Give again, exactly as written, the lines of the records below from the line with "Page text, block" to the line with "Web page text". Both end lines count; pictures do not.

Data for processing =>
────────────────────────────────────────
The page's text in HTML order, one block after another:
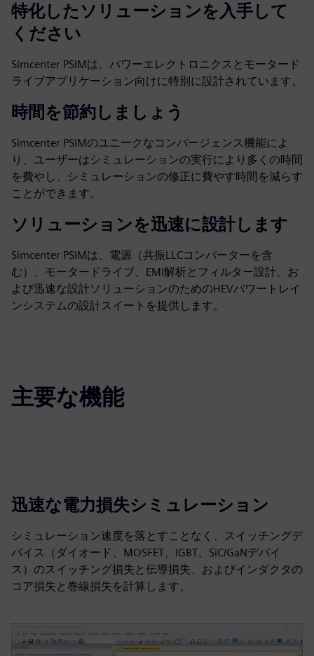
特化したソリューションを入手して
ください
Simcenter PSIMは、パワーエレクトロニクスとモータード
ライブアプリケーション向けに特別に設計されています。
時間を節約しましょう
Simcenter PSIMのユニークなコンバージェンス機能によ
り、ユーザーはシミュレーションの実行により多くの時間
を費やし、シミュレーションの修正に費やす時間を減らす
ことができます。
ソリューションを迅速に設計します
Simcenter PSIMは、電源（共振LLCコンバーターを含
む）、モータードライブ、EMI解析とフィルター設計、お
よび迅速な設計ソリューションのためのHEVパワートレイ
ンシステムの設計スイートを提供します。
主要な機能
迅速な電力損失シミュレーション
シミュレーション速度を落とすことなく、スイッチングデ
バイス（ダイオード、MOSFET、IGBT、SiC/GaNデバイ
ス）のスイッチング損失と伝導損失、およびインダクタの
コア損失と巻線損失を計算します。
────────────────────────────────────────
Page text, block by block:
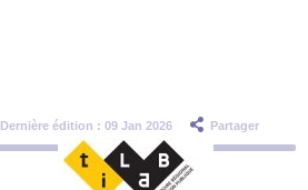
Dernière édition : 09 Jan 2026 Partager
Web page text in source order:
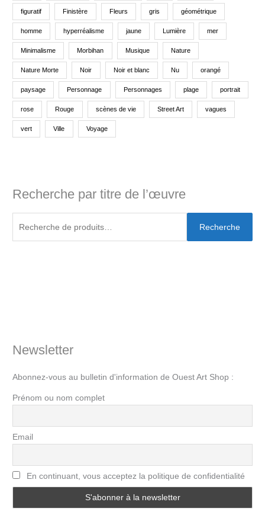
────────────────────────────────────────
Answer to the exercise =>
Page text, block by block:
Dernière édition : 09 Jan 2026 Partager
Web page text in source order:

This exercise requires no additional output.